God woke me up at 11:35pm last night and he wasn’t going to let me get any sleep until I wrote out these thoughts, so this is what came out of that wakeup call. Dana you have to find a way to cross the line. Figure it out and trust in me. I went to bed last night with these thoughts weighing on my heart. My physical human side is still wanting to "eat the stew" and my spiritual side wanting to put me out of my comfort zone.
Last night, Robert and I were at our church, (The Avenue church) watching the 2nd part of a series by Greg Groeschel called, " Get Weird, Love God", that’s all about being anything but normal and all about being weird and loving God. Robert and I have both been saved but are still very new in our faith and understanding of living for God and letting him use us for his purpose. We have come a long way so far in a short time and I know that we still have a long way to go and will never be truly worthy of the grace God has given us. Before I talk about what takes us out of our comfort zone, I would like to clarify that Robert and I both do pray privately, we have our own way of talking to God and do so frequently. I wanted to make note of that before my next statements.
Last night, we were both feeling out of our comfort zones. Bryan (our Lead Pastor), asked us to get into small groups and pray for each other if we felt comfortable, I panicked inside but quickly recovered when Bryan came prayed over our group. I know that this is God challenging us to step out in our faith and he woke me up to talk about it or should I say write about it.
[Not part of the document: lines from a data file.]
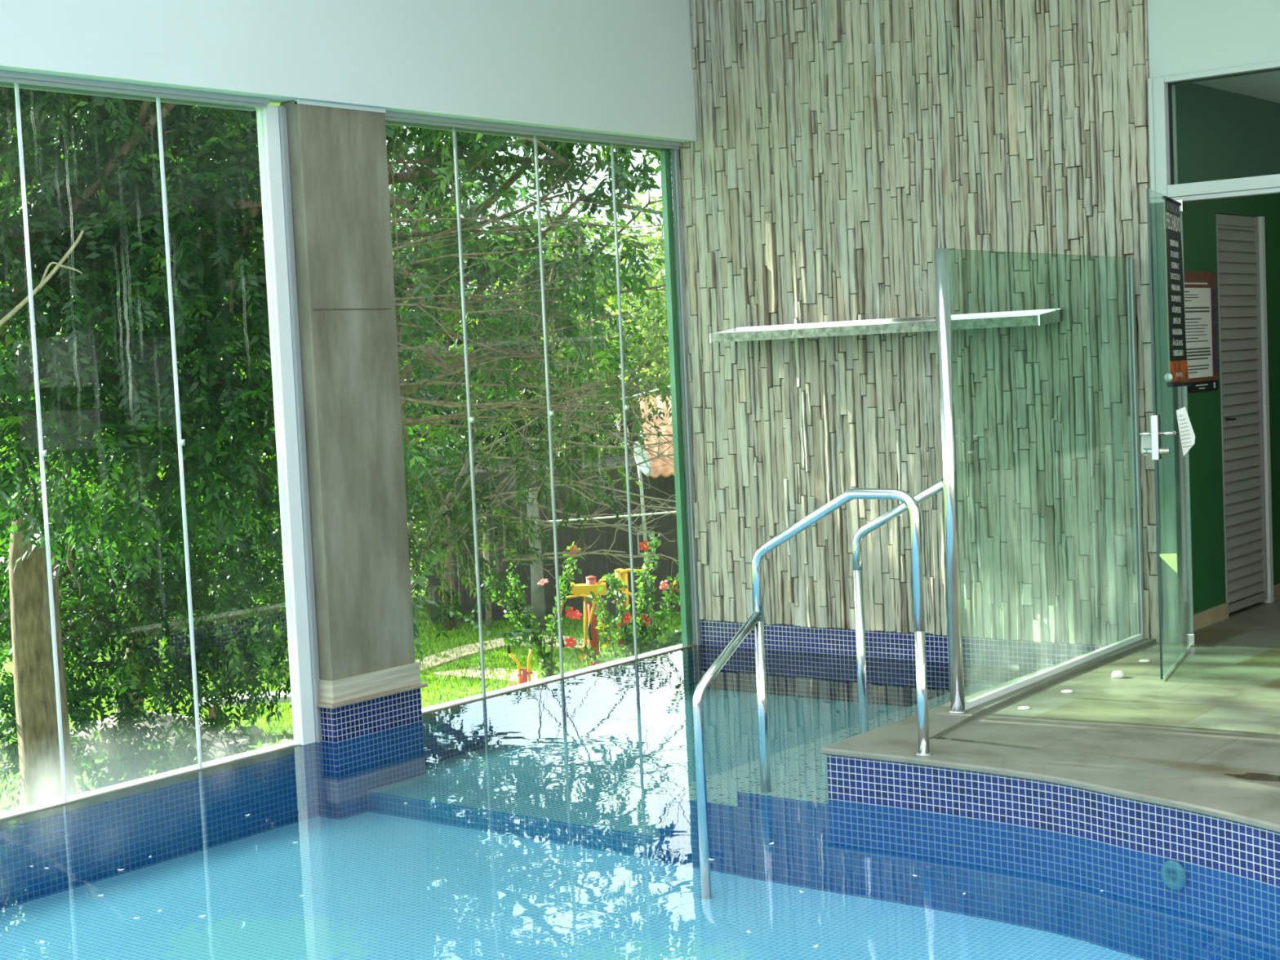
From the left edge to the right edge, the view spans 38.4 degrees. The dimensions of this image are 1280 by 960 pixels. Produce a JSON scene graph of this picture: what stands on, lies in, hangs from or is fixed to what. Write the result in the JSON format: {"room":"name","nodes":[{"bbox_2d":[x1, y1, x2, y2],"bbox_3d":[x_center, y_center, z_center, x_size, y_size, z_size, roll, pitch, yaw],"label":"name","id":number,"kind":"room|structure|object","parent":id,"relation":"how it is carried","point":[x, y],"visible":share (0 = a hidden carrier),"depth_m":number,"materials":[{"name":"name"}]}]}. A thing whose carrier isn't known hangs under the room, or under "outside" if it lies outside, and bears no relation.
{"room":"indoor swimming pool","nodes":[
{"label":"indoor swimming pool","id":0,"kind":"room"},
{"bbox_2d":[0,0,696,142],"bbox_3d":[-3.645,-1.933,5.001,0.360,1.260,12.196,0,5,38],"label":"wall","id":1,"kind":"structure","parent":0,"point":[623,68],"depth_m":8.00,"materials":[{"name":"white paint"}]},
{"bbox_2d":[0,70,299,829],"bbox_3d":[-3.193,0.009,5.506,0.105,2.722,5.475,0,5,38],"label":"window","id":2,"kind":"structure","parent":1,"relation":"in","point":[16,80],"depth_m":7.10,"materials":[{"name":"grey metal"}]},
{"bbox_2d":[384,111,697,720],"bbox_3d":[-0.441,-0.346,8.978,0.105,2.722,2.205,0,5,38],"label":"window","id":3,"kind":"structure","parent":1,"relation":"in","point":[396,118],"depth_m":8.96,"materials":[{"name":"grey metal"}]},
{"bbox_2d":[0,643,698,817],"bbox_3d":[-3.416,2.929,5.446,0.199,3.069,12.400,0,5,38],"label":"wall","id":4,"kind":"structure","parent":0,"point":[24,809],"depth_m":7.77,"materials":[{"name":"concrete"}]},
{"bbox_2d":[0,650,1145,959],"bbox_3d":[-1.224,1.548,3.567,5.680,0.338,12.000,0,5,38],"label":"swimming pool","id":5,"kind":"object","parent":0,"point":[602,766],"visible":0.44,"depth_m":6.82,"materials":[{"name":"blue liquid"}]},
{"bbox_2d":[280,99,427,819],"bbox_3d":[-1.222,-0.085,7.902,0.152,3.024,0.565,0,5,38],"label":"concrete column","id":6,"kind":"structure","parent":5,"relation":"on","point":[370,685],"depth_m":7.83,"materials":[{"name":"grey concrete"}]},
{"bbox_2d":[256,105,322,745],"bbox_3d":[-1.463,-0.217,7.688,0.075,2.668,0.107,0,5,38],"label":"window post","id":7,"kind":"object","parent":6,"relation":"attached to","point":[273,122],"visible":0.94,"depth_m":7.66,"materials":[{"name":"white metal"}]},
{"bbox_2d":[692,488,933,899],"bbox_3d":[0.581,0.742,6.259,0.750,1.408,0.372,0,5,38],"label":"handrail","id":8,"kind":"object","parent":5,"relation":"on","point":[755,621],"visible":1,"depth_m":6.36,"materials":[{"name":"metal"}]},
{"bbox_2d":[679,0,1159,706],"bbox_3d":[1.298,-0.920,9.100,2.685,4.308,0.240,0,5,38],"label":"wall","id":9,"kind":"structure","parent":0,"point":[839,144],"depth_m":8.96,"materials":[{"name":"stone"}]},
{"bbox_2d":[659,149,701,646],"bbox_3d":[0.218,-0.426,9.847,0.068,2.688,0.081,0,5,38],"label":"window frame","id":10,"kind":"structure","parent":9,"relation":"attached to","point":[665,157],"depth_m":9.83,"materials":[{"name":"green metal"}]},
{"bbox_2d":[709,308,1064,342],"bbox_3d":[1.160,-0.749,8.955,1.846,0.075,0.260,0,5,38],"label":"shelf","id":11,"kind":"object","parent":9,"relation":"attached to","point":[1037,317],"visible":0.95,"depth_m":8.87,"materials":[{"name":"metal"}]},
{"bbox_2d":[937,599,1279,787],"bbox_3d":[5.016,1.035,1.769,12.470,0.001,19.000,0,5,38],"label":"floor","id":12,"kind":"structure","parent":0,"point":[1216,712],"depth_m":6.81,"materials":[{"name":"stone tiles"}]},
{"bbox_2d":[1017,706,1030,710],"bbox_3d":[1.454,0.863,6.952,0.048,0.006,0.047,0,5,38],"label":"cap","id":13,"kind":"object","parent":12,"relation":"on","point":[1022,708],"visible":1,"depth_m":6.94,"materials":[{"name":"white plastic"}]},
{"bbox_2d":[1061,689,1073,693],"bbox_3d":[1.686,0.833,7.242,0.048,0.006,0.047,0,5,38],"label":"cap","id":14,"kind":"object","parent":12,"relation":"on","point":[1063,691],"visible":1,"depth_m":7.23,"materials":[{"name":"white plastic"}]},
{"bbox_2d":[1111,671,1124,678],"bbox_3d":[1.954,0.795,7.503,0.052,0.024,0.051,0,5,38],"label":"cap","id":15,"kind":"object","parent":12,"relation":"on","point":[1115,674],"visible":1,"depth_m":7.49,"materials":[{"name":"white plastic"}]},
{"bbox_2d":[1138,659,1150,662],"bbox_3d":[2.157,0.772,7.845,0.048,0.006,0.047,0,5,38],"label":"cap","id":16,"kind":"object","parent":12,"relation":"on","point":[1140,660],"visible":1,"depth_m":7.83,"materials":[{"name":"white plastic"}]},
{"bbox_2d":[1146,0,1279,78],"bbox_3d":[4.929,-1.071,6.234,6.566,3.960,0.196,0,5,38],"label":"wall","id":17,"kind":"structure","parent":0,"point":[1184,36],"depth_m":7.97,"materials":[{"name":"white paint"}]},
{"bbox_2d":[1138,60,1279,679],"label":"door","id":18,"kind":"structure","parent":17,"relation":"in","point":[1161,90],"depth_m":7.81,"materials":[{"name":"metal"}]},
{"bbox_2d":[1141,435,1151,455],"bbox_3d":[2.058,-0.145,7.453,0.048,0.095,0.002,-2,4,9],"label":"light switch","id":19,"kind":"object","parent":18,"relation":"hanging from","point":[1145,440],"visible":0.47,"depth_m":7.45,"materials":[{"name":"white plastic"}]},
{"bbox_2d":[1164,195,1191,386],"bbox_3d":[2.284,-0.794,7.808,0.039,0.803,0.453,-1,4,25],"label":"hanging banner","id":20,"kind":"object","parent":18,"relation":"hanging from","point":[1178,376],"visible":1,"depth_m":7.81,"materials":[{"name":"black plastic"}]},
{"bbox_2d":[1176,406,1195,455],"bbox_3d":[2.196,-0.195,7.384,0.072,0.200,0.006,-2,4,6],"label":"paper notice","id":21,"kind":"object","parent":18,"relation":"hanging from","point":[1187,435],"visible":1,"depth_m":7.38,"materials":[{"name":"white paper"}]},
{"bbox_2d":[1175,82,1279,613],"bbox_3d":[4.359,-0.670,10.053,3.800,2.720,5.000,0,5,38],"label":"wall","id":22,"kind":"structure","parent":0,"point":[1221,134],"depth_m":8.83,"materials":[{"name":"green paint"}]},
{"bbox_2d":[820,637,1279,833],"bbox_3d":[0.523,1.199,2.422,2.641,0.024,12.453,-1,4,21],"label":"trim","id":23,"kind":"structure","parent":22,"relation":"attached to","point":[1249,803],"depth_m":5.94,"materials":[{"name":"stone"}]},
{"bbox_2d":[933,248,1144,714],"bbox_3d":[1.678,-0.064,7.543,0.068,1.723,1.892,0,5,36],"label":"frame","id":24,"kind":"object","parent":23,"relation":"on","point":[958,704],"visible":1,"depth_m":6.82,"materials":[{"name":"metal"}]},
{"bbox_2d":[852,479,942,733],"bbox_3d":[1.001,0.530,6.993,0.427,1.076,0.037,0,5,40],"label":"handrail","id":25,"kind":"object","parent":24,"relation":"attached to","point":[936,487],"visible":0.92,"depth_m":7.10,"materials":[{"name":"metal"}]},
{"bbox_2d":[826,755,1279,959],"bbox_3d":[0.410,1.457,2.551,2.293,0.498,12.324,-1,4,21],"label":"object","id":26,"kind":"structure","parent":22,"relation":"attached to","point":[1041,855],"depth_m":5.81,"materials":[{"name":"blue tile"}]},
{"bbox_2d":[1160,860,1186,890],"bbox_3d":[1.577,1.170,5.430,0.018,0.089,0.090,-5,5,-36],"label":"inlet","id":27,"kind":"object","parent":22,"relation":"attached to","point":[1173,874],"visible":1,"depth_m":5.42,"materials":[{"name":"teal plastic"}]},
{"bbox_2d":[1183,271,1218,393],"bbox_3d":[2.624,-0.696,8.632,0.005,0.567,0.475,0,5,38],"label":"poster","id":28,"kind":"object","parent":22,"relation":"attached to","point":[1200,291],"visible":0.72,"depth_m":8.67,"materials":[{"name":"white paper"}]},
{"bbox_2d":[1193,583,1279,631],"bbox_3d":[2.982,0.618,9.087,0.012,0.075,1.580,0,5,38],"label":"baseboard","id":29,"kind":"structure","parent":22,"relation":"attached to","point":[1216,614],"depth_m":8.78,"materials":[{"name":"beige wood"}]},
{"bbox_2d":[1215,213,1274,613],"bbox_3d":[3.000,-0.329,9.108,0.106,1.959,0.603,0,5,38],"label":"door","id":30,"kind":"structure","parent":22,"relation":"in","point":[1240,240],"depth_m":9.13,"materials":[{"name":"grey paint"}]},
{"bbox_2d":[1191,71,1279,102],"bbox_3d":[4.301,-2.066,9.957,3.780,0.080,5.000,0,5,38],"label":"ceiling","id":31,"kind":"structure","parent":0,"point":[1264,86],"depth_m":8.73,"materials":[{"name":"white paint"}]},
{"label":"outside","id":32,"kind":"structure","parent":0,"visible":0},
{"bbox_2d":[534,511,675,523],"bbox_3d":[1.180,0.300,24.002,5.141,0.304,0.021,-3,4,1],"label":"overhead cable","id":33,"kind":"object","parent":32,"point":[661,513],"visible":0.21,"depth_m":24.04,"materials":[{"name":"white plastic"}]},
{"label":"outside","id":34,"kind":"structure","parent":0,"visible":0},
{"bbox_2d":[0,462,692,813],"bbox_3d":[-34.904,3.826,38.179,89.750,0.001,120.000,0,5,38],"label":"lawn","id":35,"kind":"structure","parent":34,"point":[5,802],"depth_m":27.95,"materials":[{"name":"green plant"}]},
{"bbox_2d":[8,493,77,808],"bbox_3d":[-5.361,1.971,16.591,0.692,3.720,0.682,0,5,38],"label":"trunk","id":36,"kind":"object","parent":35,"relation":"on","point":[34,686],"visible":0.41,"depth_m":16.42,"materials":[{"name":"brown plant"}]},
{"bbox_2d":[0,184,119,644],"bbox_3d":[-11.923,-1.106,36.043,5.082,10.180,5.950,-4,4,-20],"label":"tree","id":37,"kind":"object","parent":35,"relation":"on","point":[38,184],"visible":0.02,"depth_m":34.98,"materials":[{"name":"green plant"}]},
{"bbox_2d":[0,711,291,764],"bbox_3d":[-6.218,3.194,23.275,4.090,0.498,1.949,-3,4,2],"label":"heap","id":38,"kind":"object","parent":35,"relation":"on","point":[255,731],"visible":0.3,"depth_m":22.88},
{"bbox_2d":[0,388,292,811],"bbox_3d":[-4.965,1.396,18.438,4.922,4.683,2.698,-3,4,-12],"label":"bush","id":39,"kind":"object","parent":35,"relation":"on","point":[95,615],"visible":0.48,"depth_m":18.10,"materials":[{"name":"green plant"}]},
{"bbox_2d":[0,86,403,595],"bbox_3d":[-4.043,-1.355,15.427,6.288,10.413,4.002,-4,4,-19],"label":"broadleaf tree","id":40,"kind":"object","parent":35,"relation":"on","point":[115,197],"visible":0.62,"depth_m":14.81,"materials":[{"name":"green plant"}]},
{"bbox_2d":[0,230,88,326],"bbox_3d":[-4.783,-1.448,14.163,1.019,0.935,0.046,-4,4,-17],"label":"branch","id":41,"kind":"object","parent":40,"relation":"attached to","point":[45,279],"visible":0.99,"depth_m":14.21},
{"bbox_2d":[192,197,262,312],"bbox_3d":[-2.983,-1.878,15.134,1.410,0.962,0.120,-3,4,-10],"label":"branch","id":42,"kind":"object","parent":40,"relation":"attached to","point":[247,204],"visible":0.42,"depth_m":15.04,"materials":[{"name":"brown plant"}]},
{"bbox_2d":[133,300,283,613],"bbox_3d":[-8.162,-1.189,36.926,4.766,10.225,5.466,1,5,42],"label":"tree","id":43,"kind":"object","parent":35,"relation":"on","point":[226,300],"visible":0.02,"depth_m":36.71,"materials":[{"name":"green plant"}]},
{"bbox_2d":[0,102,485,754],"bbox_3d":[-6.096,-1.883,23.143,8.630,10.659,5.092,-3,4,-11],"label":"tree","id":44,"kind":"object","parent":35,"relation":"on","point":[403,192],"visible":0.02,"depth_m":23.04,"materials":[{"name":"green plant"}]},
{"bbox_2d":[198,690,291,731],"bbox_3d":[-5.030,3.080,24.151,1.500,0.500,0.440,-3,4,-4],"label":"garden bench","id":45,"kind":"object","parent":35,"relation":"on","point":[211,712],"visible":0.05,"depth_m":23.95,"materials":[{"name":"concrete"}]},
{"bbox_2d":[236,248,439,604],"bbox_3d":[-6.268,-0.820,37.404,4.797,9.502,6.424,-4,4,-13],"label":"tree","id":46,"kind":"object","parent":35,"relation":"on","point":[413,524],"visible":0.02,"depth_m":36.61,"materials":[{"name":"green plant"}]},
{"bbox_2d":[0,602,693,746],"bbox_3d":[-3.205,2.858,29.271,10.634,0.110,11.627,0,5,38],"label":"grass blades","id":47,"kind":"object","parent":35,"relation":"on","point":[574,627],"visible":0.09,"depth_m":29.04,"materials":[{"name":"green plant"}]},
{"bbox_2d":[437,506,457,631],"bbox_3d":[-3.470,1.588,32.875,0.288,2.209,0.274,0,5,38],"label":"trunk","id":48,"kind":"object","parent":35,"relation":"on","point":[448,577],"visible":0.42,"depth_m":32.80,"materials":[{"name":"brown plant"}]},
{"bbox_2d":[388,158,509,479],"bbox_3d":[-9.754,-6.116,77.238,9.220,15.970,9.496,-4,4,-16],"label":"tree","id":49,"kind":"object","parent":35,"relation":"on","point":[398,208],"visible":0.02,"depth_m":76.02,"materials":[{"name":"green plant"}]},
{"bbox_2d":[391,200,570,592],"bbox_3d":[-4.120,-1.202,38.045,5.732,9.801,4.937,-3,4,-3],"label":"tree","id":50,"kind":"object","parent":35,"relation":"on","point":[445,342],"visible":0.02,"depth_m":37.29,"materials":[{"name":"green plant"}]},
{"bbox_2d":[480,505,492,628],"bbox_3d":[-2.753,1.458,32.811,0.138,2.403,0.122,0,5,38],"label":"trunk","id":51,"kind":"object","parent":35,"relation":"on","point":[488,615],"visible":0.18,"depth_m":32.81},
{"bbox_2d":[427,666,554,682],"bbox_3d":[-1.528,2.942,27.467,3.610,0.020,1.060,0,5,38],"label":"bare patch","id":52,"kind":"object","parent":35,"relation":"on","point":[468,669],"visible":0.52,"depth_m":27.89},
{"bbox_2d":[481,542,585,677],"bbox_3d":[-1.556,1.956,27.152,1.556,2.060,0.453,-3,4,-5],"label":"shrub","id":53,"kind":"object","parent":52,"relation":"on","point":[545,658],"visible":0.79,"depth_m":27.13,"materials":[{"name":"green plant"}]},
{"bbox_2d":[537,577,548,585],"bbox_3d":[-1.429,1.483,27.063,0.167,0.083,0.175,0,32,31],"label":"flower","id":54,"kind":"object","parent":53,"relation":"on","point":[541,582],"depth_m":27.07,"materials":[{"name":"pink plant"}]},
{"bbox_2d":[564,607,576,618],"bbox_3d":[-1.033,1.961,27.096,0.167,0.175,0.083,-1,-8,19],"label":"flower","id":55,"kind":"object","parent":53,"relation":"on","point":[568,610],"depth_m":27.11,"materials":[{"name":"red plant"}]},
{"bbox_2d":[568,546,579,555],"bbox_3d":[-0.973,1.044,27.022,0.167,0.175,0.083,-2,-17,18],"label":"flower","id":56,"kind":"object","parent":53,"relation":"on","point":[575,548],"depth_m":27.05,"materials":[{"name":"red plant"}]},
{"bbox_2d":[571,609,582,620],"bbox_3d":[-0.924,1.981,27.103,0.167,0.175,0.083,-4,-31,-16],"label":"flower","id":57,"kind":"object","parent":53,"relation":"on","point":[575,614],"depth_m":27.11,"materials":[{"name":"red plant"}]},
{"bbox_2d":[414,635,599,671],"bbox_3d":[-2.788,2.855,29.639,4.514,0.030,2.635,-5,4,-32],"label":"garden path","id":58,"kind":"structure","parent":35,"relation":"on","point":[467,649],"depth_m":30.21,"materials":[{"name":"stone"}]},
{"bbox_2d":[430,164,607,460],"bbox_3d":[-4.976,-6.236,77.519,8.241,15.157,9.671,-3,4,-9],"label":"tree","id":59,"kind":"object","parent":35,"relation":"on","point":[524,189],"visible":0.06,"depth_m":76.88,"materials":[{"name":"green plant"}]},
{"bbox_2d":[506,635,533,686],"bbox_3d":[-1.673,2.637,26.373,0.500,0.782,0.700,-3,4,-4],"label":"machine","id":60,"kind":"object","parent":35,"relation":"on","point":[522,673],"visible":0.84,"depth_m":26.36,"materials":[{"name":"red metal"}]},
{"bbox_2d":[385,124,676,664],"bbox_3d":[-0.931,-0.255,14.238,4.085,8.059,3.315,-2,4,3],"label":"tree","id":61,"kind":"object","parent":35,"relation":"on","point":[562,153],"visible":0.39,"depth_m":13.83,"materials":[{"name":"green plant"}]},
{"bbox_2d":[387,127,675,532],"bbox_3d":[-0.792,-1.123,12.808,3.365,2.929,2.451,-1,4,28],"label":"leafy boughs","id":62,"kind":"object","parent":61,"relation":"attached to","point":[431,380],"visible":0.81,"depth_m":12.89,"materials":[{"name":"green plant"}]},
{"bbox_2d":[403,202,662,589],"bbox_3d":[-2.122,-1.109,38.183,5.502,9.491,5.487,-3,4,-9],"label":"tree","id":63,"kind":"object","parent":35,"relation":"on","point":[531,395],"visible":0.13,"depth_m":37.51,"materials":[{"name":"green plant"}]},
{"bbox_2d":[526,488,546,631],"bbox_3d":[-1.835,1.404,32.200,0.264,2.507,0.251,0,5,38],"label":"trunk","id":64,"kind":"object","parent":35,"relation":"on","point":[537,591],"visible":0.54,"depth_m":32.13,"materials":[{"name":"grey plant"}]},
{"bbox_2d":[402,292,682,639],"bbox_3d":[-1.316,0.738,20.081,4.088,5.386,3.202,-6,5,-38],"label":"tree","id":65,"kind":"object","parent":35,"relation":"on","point":[428,539],"visible":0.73,"depth_m":19.79,"materials":[{"name":"green plant"}]},
{"bbox_2d":[477,378,684,586],"bbox_3d":[0.041,0.001,20.160,3.518,2.314,2.252,-1,4,24],"label":"bare twigs","id":66,"kind":"object","parent":65,"relation":"hanging from","point":[526,557],"visible":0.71,"depth_m":20.13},
{"bbox_2d":[423,395,691,624],"bbox_3d":[0.974,0.336,35.206,9.922,3.980,4.850,-3,4,-2],"label":"house","id":67,"kind":"structure","parent":35,"relation":"on","point":[662,477],"depth_m":33.70,"materials":[{"name":"tile"}]},
{"bbox_2d":[500,205,668,457],"bbox_3d":[-1.810,-5.043,78.172,8.474,13.272,10.706,-3,4,-4],"label":"tree","id":68,"kind":"object","parent":35,"relation":"on","point":[597,232],"visible":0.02,"depth_m":77.31,"materials":[{"name":"green plant"}]},
{"bbox_2d":[560,575,609,666],"bbox_3d":[-0.815,2.174,27.808,0.840,1.440,0.338,-3,4,-4],"label":"exercise machine","id":69,"kind":"object","parent":35,"relation":"on","point":[584,590],"visible":0.55,"depth_m":27.74,"materials":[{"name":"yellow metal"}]},
{"bbox_2d":[519,239,681,457],"bbox_3d":[-0.098,-1.483,39.092,5.268,7.307,5.117,0,5,38],"label":"tree","id":70,"kind":"object","parent":35,"relation":"on","point":[651,312],"visible":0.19,"depth_m":38.22,"materials":[{"name":"green plant"}]},
{"bbox_2d":[564,586,642,665],"bbox_3d":[-0.540,2.267,27.055,1.157,1.374,0.422,-3,4,-8],"label":"shrub","id":71,"kind":"object","parent":35,"relation":"on","point":[600,614],"visible":0.77,"depth_m":27.03,"materials":[{"name":"green plant"}]},
{"bbox_2d":[564,636,576,648],"bbox_3d":[-1.009,2.380,26.881,0.167,0.175,0.083,-3,-1,-10],"label":"flower","id":72,"kind":"object","parent":71,"relation":"on","point":[573,642],"depth_m":26.90,"materials":[{"name":"red plant"}]},
{"bbox_2d":[577,181,680,439],"bbox_3d":[0.777,-3.110,44.875,5.287,9.711,3.936,-2,4,5],"label":"tree","id":73,"kind":"object","parent":35,"relation":"on","point":[659,240],"visible":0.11,"depth_m":44.53,"materials":[{"name":"green plant"}]},
{"bbox_2d":[613,566,649,646],"bbox_3d":[-0.098,2.070,30.022,0.588,1.294,0.218,-3,4,-4],"label":"exercise machine","id":74,"kind":"object","parent":35,"relation":"on","point":[620,573],"visible":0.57,"depth_m":29.92,"materials":[{"name":"yellow metal"}]},
{"bbox_2d":[613,288,666,417],"bbox_3d":[2.994,-4.326,77.660,8.732,10.913,9.034,0,5,38],"label":"tree","id":75,"kind":"object","parent":35,"relation":"on","point":[660,289],"visible":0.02,"depth_m":76.44,"materials":[{"name":"green plant"}]},
{"bbox_2d":[602,533,682,657],"bbox_3d":[0.117,1.863,27.115,1.294,2.157,0.497,-3,4,3],"label":"shrub","id":76,"kind":"object","parent":35,"relation":"on","point":[643,619],"visible":0.75,"depth_m":27.07,"materials":[{"name":"green plant"}]},
{"bbox_2d":[621,612,631,623],"bbox_3d":[-0.204,2.022,27.021,0.167,0.175,0.083,-1,-16,23],"label":"flower","id":77,"kind":"object","parent":76,"relation":"on","point":[624,615],"depth_m":27.04,"materials":[{"name":"red plant"}]},
{"bbox_2d":[639,540,650,551],"bbox_3d":[0.076,0.976,27.024,0.167,0.175,0.083,-3,14,-1],"label":"flower","id":78,"kind":"object","parent":76,"relation":"on","point":[644,545],"depth_m":27.05,"materials":[{"name":"red plant"}]},
{"bbox_2d":[640,615,651,625],"bbox_3d":[0.102,2.054,27.021,0.167,0.175,0.083,-4,-6,-15],"label":"flower","id":79,"kind":"object","parent":76,"relation":"on","point":[645,620],"depth_m":27.03,"materials":[{"name":"red plant"}]},
{"bbox_2d":[659,579,669,591],"bbox_3d":[0.346,1.546,27.086,0.167,0.175,0.083,0,-22,40],"label":"flower","id":80,"kind":"object","parent":76,"relation":"on","point":[663,585],"depth_m":27.11,"materials":[{"name":"pink plant"}]},
{"bbox_2d":[671,581,679,592],"bbox_3d":[0.541,1.572,27.071,0.167,0.175,0.083,-2,-2,4],"label":"flower","id":81,"kind":"object","parent":76,"relation":"on","point":[675,588],"depth_m":27.08,"materials":[{"name":"red plant"}]},
{"bbox_2d":[633,441,653,634],"bbox_3d":[0.099,0.995,30.909,0.208,3.305,0.628,-1,4,23],"label":"lamp post","id":82,"kind":"object","parent":35,"relation":"on","point":[639,459],"visible":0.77,"depth_m":30.93,"materials":[{"name":"grey metal"}]},
{"bbox_2d":[658,298,680,369],"bbox_3d":[2.826,-1.670,39.562,4.903,7.338,5.213,-3,4,-1],"label":"tree","id":83,"kind":"object","parent":35,"relation":"on","point":[665,335],"visible":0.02,"depth_m":40.35,"materials":[{"name":"green plant"}]},
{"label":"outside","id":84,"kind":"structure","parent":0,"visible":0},
{"bbox_2d":[604,385,670,404],"bbox_3d":[1.149,-1.358,21.981,3.468,0.810,0.017,-3,4,-2],"label":"overhead cable","id":85,"kind":"object","parent":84,"point":[606,402],"visible":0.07,"depth_m":21.96,"materials":[{"name":"white plastic"}]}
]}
I know we are not the only ones that feel uncomfortable and awkward at these moments and I am feeling God’s push to ask the questions and do something about it.
Growing up in a non-Church going family and only being exposed to Church on rare occasions and hearing people talk about prayer I have a lot of confusion on proper prayer etiquette. I have heard things like always thank God first and don’t ever start a prayer asking God for something and other things that aren’t coming to me at the moment. All of these things have caused me to feel very inadequate to say an open prayer for fear of not praying to God in a way that honors him and making myself feel stupid too(human side).
So here is my list of things that are taking us out of our zone at church and things we want to overcome by knowing what and how we are to handle these different situations…
1.) Praying out loud in front of people – For myself, my thoughts race with… What will I say? How will I word it? How do I handle being asked to pray if it happens? My mind goes into a state of panic because that human side of me doesn’t want to feel awkward or stupid.
2.) Alter call - I wanted to go and have them pray for me, but once again that human fear of not knowing what exactly happens takes over with thoughts of...Are they going to ask me to pray out loud and pray with me? Do they just pray for me and not know exactly what I need prayer for? Or, do they ask me and then pray for me?
3.) Communion - I understand that this is done as a Christian, but I am once again uncomfortable with situation # 1 saying a prayer out loud and saying it wrong for this ceremony. (Janet gave me great comfort in this area just this past weekend and I do feel better about my personal prayer here. Thanks Janet!) I include this because I know how uncomfortable I have been and others are during the communion ceremony.
4.) Blessing a meal - I know this may sound ridiculous but to say a prayer from my heart and out loud at Thanksgiving I had to write it out and then edit it several times to get it to a point where I felt could read it and be okay with it.
Now, that I did get to go back to bed and get some rest I woke up, got ready for work, read what I had written so far to Robert and received his approval for including him in this posting, I got in the car and immediately called my life coach and best friend. I told her I needed a book called, “Prayer for dummies” and she reminded me, read God’s word. Sometimes it’s right in front of us and we have to be reminded. He teaches us through his word, when his disciples asked for him to teach them to pray in Luke 11: 1-4 and he responded with The Lord’s Prayer.
I know these are things we will eventually overcome with faith and experience but when and how do I "cross this line" and really step out in my faith. I know God has a plan for my life and I want to live by his plan. All of these things have weighed on me privately since finding our church home. Then, tonight, after wanting to go and have my church pray for me or with me and not going when I had that opportunity I was woke up with the need to write about this and post it for everyone to see.
I guess I am crossing the line in my faith after all. My pride doesn’t want me to let people see that I don’t know and that I don’t understand everything, but I also know, I can't be the only one that feels this way. So I am humbling myself today before him and the world and saying I am not perfect, I am a sinner, I am uncomfortable and it’s okay. He’s got my back and the right moment will come where I can step up and step out for him. I know he has a plan for me and this is another step to overcoming my fear of feeling inadequate and stupid. Like we have all heard the only stupid questions are the ones not asked. So this is what I had to ask today for Robert, myself and everyone else out there that hasn’t gotten to a point where they can ask.
Lord, Thank you for what you are doing in our lives and please continue to transform us into what you would have us to be for you. Help us feel safe to stand up and trust you to say and do what you would have us do in that right moment. Help us cross that line to show you our Faith!